Трудно поделить заслуги между губернаторской властью и городской, каждая вносит свою лепту. И каждая ведет отсчет от себя. Кому приписать те или иные свершения? Губернатору или городскому голове? Как не рассориться двум вождям? При Свербееве заработал механический завод Журавлева, паровая макаронная фабрика, а в 1881 году Альфред фон Вокано построил свой легендарный пивной завод, и два сорта пива «Венское» и «Венское столовое» тотчас же бросили золотую монетку в копилку Самары. Свербеев радел о добром состоянии школ и больниц, и, будучи человеком просвещенным, составил описание школ Самарской губернии, жалобы на чиновников рассматривал лично и сам ездил по всей подотчетной ему территории с проверками. Одним словом, на месте не сидел. А в 1883 году за полезную деятельность по взиманию окладных сборов Самарской губернии заслужил Высочайшее его императорского величества благоволение.

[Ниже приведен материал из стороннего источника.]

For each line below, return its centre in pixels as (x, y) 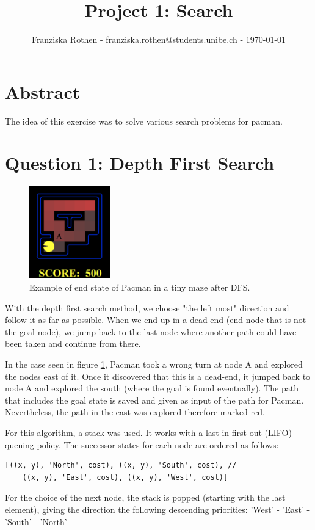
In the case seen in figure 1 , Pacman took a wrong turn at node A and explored (154, 364)
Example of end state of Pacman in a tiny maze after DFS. (140, 287)
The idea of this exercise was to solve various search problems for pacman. (144, 121)
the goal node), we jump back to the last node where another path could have (151, 331)
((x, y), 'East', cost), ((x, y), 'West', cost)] (125, 477)
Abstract (43, 91)
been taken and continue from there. (73, 343)
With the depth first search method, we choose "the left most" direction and (147, 307)
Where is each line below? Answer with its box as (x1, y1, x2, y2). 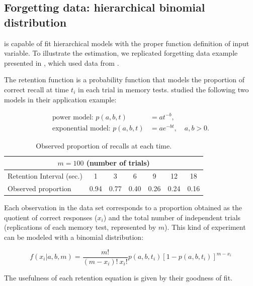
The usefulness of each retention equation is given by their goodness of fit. (4, 272, 232, 282)
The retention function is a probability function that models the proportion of (4, 74, 244, 85)
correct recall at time (4, 84, 69, 94)
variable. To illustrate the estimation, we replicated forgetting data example (4, 48, 238, 58)
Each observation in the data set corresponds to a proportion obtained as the (4, 202, 242, 213)
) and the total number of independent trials (103, 212, 241, 222)
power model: (52, 113, 94, 121)
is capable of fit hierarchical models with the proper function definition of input (4, 38, 249, 48)
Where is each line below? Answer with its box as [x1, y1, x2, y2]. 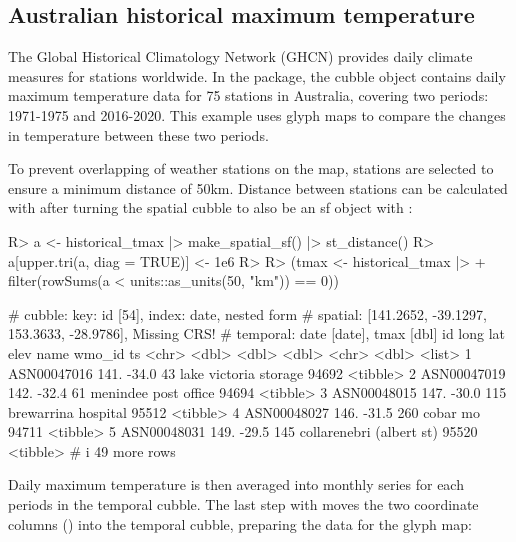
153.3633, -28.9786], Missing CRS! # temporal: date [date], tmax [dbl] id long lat [8, 323, 506, 344]
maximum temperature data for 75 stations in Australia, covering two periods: [8, 85, 489, 106]
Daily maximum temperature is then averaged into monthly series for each [8, 474, 464, 495]
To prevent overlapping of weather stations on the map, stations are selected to [8, 158, 494, 179]
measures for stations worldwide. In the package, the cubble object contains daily [8, 65, 506, 86]
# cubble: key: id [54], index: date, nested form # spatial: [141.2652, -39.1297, [8, 303, 487, 324]
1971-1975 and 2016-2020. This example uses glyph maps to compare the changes [8, 104, 506, 125]
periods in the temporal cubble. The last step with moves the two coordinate [8, 494, 479, 515]
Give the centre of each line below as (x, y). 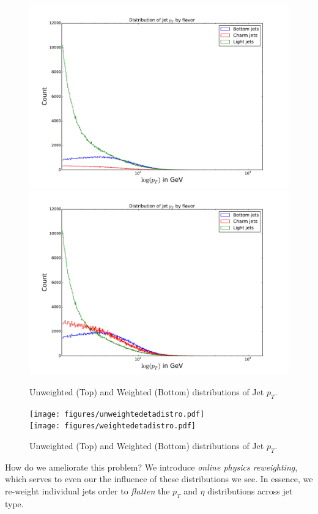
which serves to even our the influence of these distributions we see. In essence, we (159, 479)
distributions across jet (250, 490)
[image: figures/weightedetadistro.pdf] (113, 426)
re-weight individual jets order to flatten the (87, 490)
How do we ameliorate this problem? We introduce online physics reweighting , (151, 467)
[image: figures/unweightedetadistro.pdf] (117, 414)
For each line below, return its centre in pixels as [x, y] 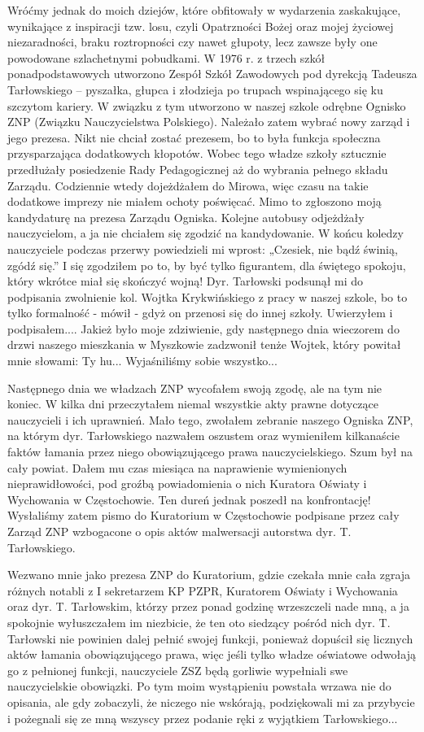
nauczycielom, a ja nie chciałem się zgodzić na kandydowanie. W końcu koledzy [205, 233]
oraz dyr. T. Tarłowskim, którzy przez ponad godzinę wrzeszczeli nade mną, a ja [208, 606]
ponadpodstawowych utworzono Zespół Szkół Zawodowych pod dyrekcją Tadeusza [212, 74]
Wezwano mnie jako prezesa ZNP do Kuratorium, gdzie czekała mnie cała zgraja [209, 575]
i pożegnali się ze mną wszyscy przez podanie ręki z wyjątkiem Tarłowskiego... [203, 718]
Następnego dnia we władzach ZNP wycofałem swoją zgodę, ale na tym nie [195, 388]
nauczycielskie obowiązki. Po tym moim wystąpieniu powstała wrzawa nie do [199, 686]
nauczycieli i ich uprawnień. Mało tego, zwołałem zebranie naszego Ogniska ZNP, [210, 419]
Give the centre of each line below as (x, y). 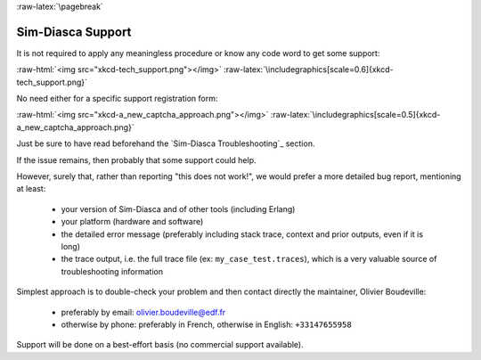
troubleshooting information (112, 271)
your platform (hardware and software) (132, 222)
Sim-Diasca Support (74, 32)
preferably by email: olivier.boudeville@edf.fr (143, 312)
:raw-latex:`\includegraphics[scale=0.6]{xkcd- (308, 70)
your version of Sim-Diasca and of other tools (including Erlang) (178, 209)
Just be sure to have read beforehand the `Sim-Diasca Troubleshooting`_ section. (166, 143)
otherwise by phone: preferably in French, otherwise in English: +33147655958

Они чуть припозднились. Тут уже был и предводитель дворянства, бывший губернатор Григорий Сергеевич Аксаков, и автор проекта водопровода Николай Петрович Зимин, и Федор Иванович Бромлей, строитель водопровода, выходец из Голландии, представитель товарищества на вере «Братья Бромлей и Компания». Водопровод проверили заранее – текла вода! Чедесный источник, не иначе!
Сначала отстояли молебен. Потом один из чиновников губернатора, поклонившись Свербееву и Алабину, обратился к своему начальнику:
– Ваше превосходительство, тут в одном из помещений стол для рабочих накрыли, ну для тех, кто строил водопровод. – Он сконфузился лицом. – Старшина их просил… не могли бы вы слово сказать… ободрить, так сказать… работы много было, сами понимаете… заслужили мужички…
Свербеев и Алабин переглянулись. С пониманием улыбнулись друг другу. К другому губернатору, может быть, и не подошли бы с такой просьбой, но тут знали – можно. Человек умный и нечванливый. Прост в общении. Это он революционеров бы в колодки да в Сибирь, а честный рабочий люд – дело другое!
– Легко, милейший! – улыбнулся губернатор. – Рабочих надо уважать! Где ваше помещение?
– Прошу-с за мной, ваше превосходительство! – поклонился чиновник.
– Речь скажете, Петр Владимирович? – спросил Свербеев. – Я не больно сегодня в ораторы гожусь, сами понимаете…
– С превеликим удовольствием, ваше превосходительство, – с улыбкой кивнул городской голова.
Они вышли в коридор. В отдалении стоял широкоплечий мужик, скромно тер крепкие кулаки.
– Это и есть их старшина? – спросил Свербеев у чиновника.